● WORK REQUEST: Take every line from the entries below that includes the word "bits" and copy it.

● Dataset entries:
--- --- ---

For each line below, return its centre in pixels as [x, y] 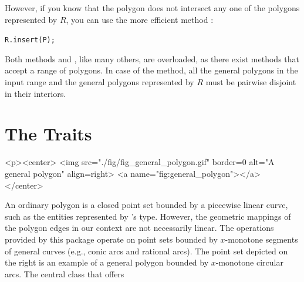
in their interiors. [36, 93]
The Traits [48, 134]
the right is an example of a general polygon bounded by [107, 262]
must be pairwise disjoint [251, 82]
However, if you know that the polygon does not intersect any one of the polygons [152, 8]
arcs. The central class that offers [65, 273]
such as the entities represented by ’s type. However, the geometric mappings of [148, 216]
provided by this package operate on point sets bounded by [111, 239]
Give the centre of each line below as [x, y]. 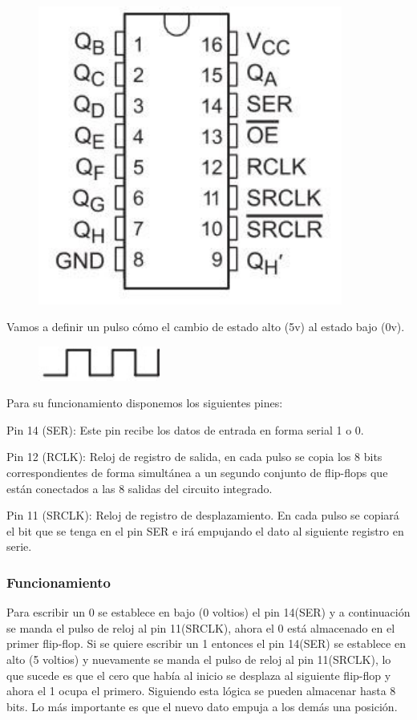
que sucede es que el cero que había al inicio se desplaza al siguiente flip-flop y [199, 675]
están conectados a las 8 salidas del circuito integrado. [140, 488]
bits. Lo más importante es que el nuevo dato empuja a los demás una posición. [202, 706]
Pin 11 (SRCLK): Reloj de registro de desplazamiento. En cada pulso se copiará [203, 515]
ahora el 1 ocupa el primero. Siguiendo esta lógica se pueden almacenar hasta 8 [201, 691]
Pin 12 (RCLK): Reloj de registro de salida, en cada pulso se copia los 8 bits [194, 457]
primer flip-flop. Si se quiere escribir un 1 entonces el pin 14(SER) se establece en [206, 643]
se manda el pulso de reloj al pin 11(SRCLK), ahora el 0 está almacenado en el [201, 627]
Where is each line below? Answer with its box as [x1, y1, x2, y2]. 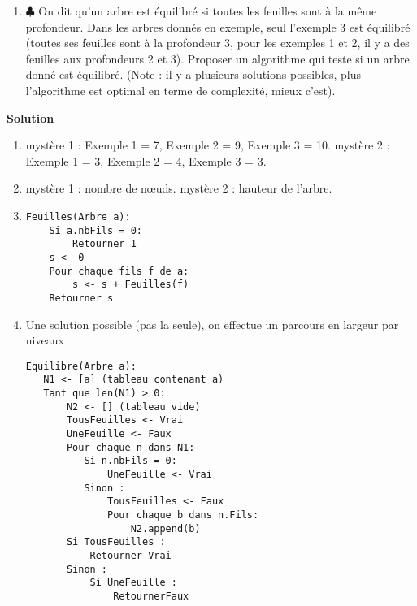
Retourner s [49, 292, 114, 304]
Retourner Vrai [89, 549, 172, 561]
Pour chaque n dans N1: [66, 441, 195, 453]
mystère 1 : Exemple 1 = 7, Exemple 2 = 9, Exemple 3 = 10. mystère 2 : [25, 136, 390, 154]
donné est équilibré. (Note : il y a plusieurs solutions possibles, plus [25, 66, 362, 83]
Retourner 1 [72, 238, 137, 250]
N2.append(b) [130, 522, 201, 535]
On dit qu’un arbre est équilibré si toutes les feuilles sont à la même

--- --- ---

● WORKED SOLUTION:
bits. Lo más importante es que el nuevo dato empuja a los demás una posición. [202, 706]
Pin 12 (RCLK): Reloj de registro de salida, en cada pulso se copia los 8 bits [194, 457]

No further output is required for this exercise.